The lines from the start of the records below through the line containing "API, which includes" are to be copied exactly, both ends included, with nothing added.

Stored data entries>
--------------------------------------------------
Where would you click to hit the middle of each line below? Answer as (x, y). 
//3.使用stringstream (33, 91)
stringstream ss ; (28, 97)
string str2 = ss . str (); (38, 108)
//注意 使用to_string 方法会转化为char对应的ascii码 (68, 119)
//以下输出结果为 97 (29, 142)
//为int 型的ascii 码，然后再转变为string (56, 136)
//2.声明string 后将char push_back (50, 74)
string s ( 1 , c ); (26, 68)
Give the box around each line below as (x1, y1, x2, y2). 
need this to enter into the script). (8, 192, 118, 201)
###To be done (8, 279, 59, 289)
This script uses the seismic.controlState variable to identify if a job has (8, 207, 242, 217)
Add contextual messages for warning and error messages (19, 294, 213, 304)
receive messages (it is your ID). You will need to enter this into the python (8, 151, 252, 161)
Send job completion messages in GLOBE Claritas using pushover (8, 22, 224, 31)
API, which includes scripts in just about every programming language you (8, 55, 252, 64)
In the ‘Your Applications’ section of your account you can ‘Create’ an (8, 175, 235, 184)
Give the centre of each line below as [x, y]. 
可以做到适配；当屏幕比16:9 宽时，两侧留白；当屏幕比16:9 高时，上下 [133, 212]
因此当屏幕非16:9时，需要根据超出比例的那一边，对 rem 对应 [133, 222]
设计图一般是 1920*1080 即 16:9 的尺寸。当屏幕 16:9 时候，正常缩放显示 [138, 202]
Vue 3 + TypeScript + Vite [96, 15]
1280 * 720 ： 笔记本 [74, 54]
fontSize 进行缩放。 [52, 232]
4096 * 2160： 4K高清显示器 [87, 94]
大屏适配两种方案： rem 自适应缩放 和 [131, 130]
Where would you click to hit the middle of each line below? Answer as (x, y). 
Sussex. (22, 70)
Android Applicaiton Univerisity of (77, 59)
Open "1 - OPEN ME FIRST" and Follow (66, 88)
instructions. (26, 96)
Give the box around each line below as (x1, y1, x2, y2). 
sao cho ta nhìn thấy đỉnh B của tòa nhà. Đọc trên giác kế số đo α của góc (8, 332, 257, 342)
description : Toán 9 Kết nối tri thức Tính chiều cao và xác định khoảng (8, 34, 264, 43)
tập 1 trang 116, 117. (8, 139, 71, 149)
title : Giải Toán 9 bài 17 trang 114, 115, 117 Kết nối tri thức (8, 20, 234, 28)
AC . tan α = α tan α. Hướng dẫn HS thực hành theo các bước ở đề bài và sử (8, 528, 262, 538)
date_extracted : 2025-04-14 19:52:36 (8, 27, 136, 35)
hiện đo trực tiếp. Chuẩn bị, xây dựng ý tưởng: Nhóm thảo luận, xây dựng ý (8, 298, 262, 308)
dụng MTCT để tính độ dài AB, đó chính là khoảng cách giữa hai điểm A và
--------------------------------------------------
ANSWER FOR THE TASK>
Where would you click to hit the middle of each line below? Answer as (x, y). 
//3.使用stringstream (33, 91)
stringstream ss ; (28, 97)
string str2 = ss . str (); (38, 108)
//注意 使用to_string 方法会转化为char对应的ascii码 (68, 119)
//以下输出结果为 97 (29, 142)
//为int 型的ascii 码，然后再转变为string (56, 136)
//2.声明string 后将char push_back (50, 74)
string s ( 1 , c ); (26, 68)
Give the box around each line below as (x1, y1, x2, y2). 
need this to enter into the script). (8, 192, 118, 201)
###To be done (8, 279, 59, 289)
This script uses the seismic.controlState variable to identify if a job has (8, 207, 242, 217)
Add contextual messages for warning and error messages (19, 294, 213, 304)
receive messages (it is your ID). You will need to enter this into the python (8, 151, 252, 161)
Send job completion messages in GLOBE Claritas using pushover (8, 22, 224, 31)
API, which includes scripts in just about every programming language you (8, 55, 252, 64)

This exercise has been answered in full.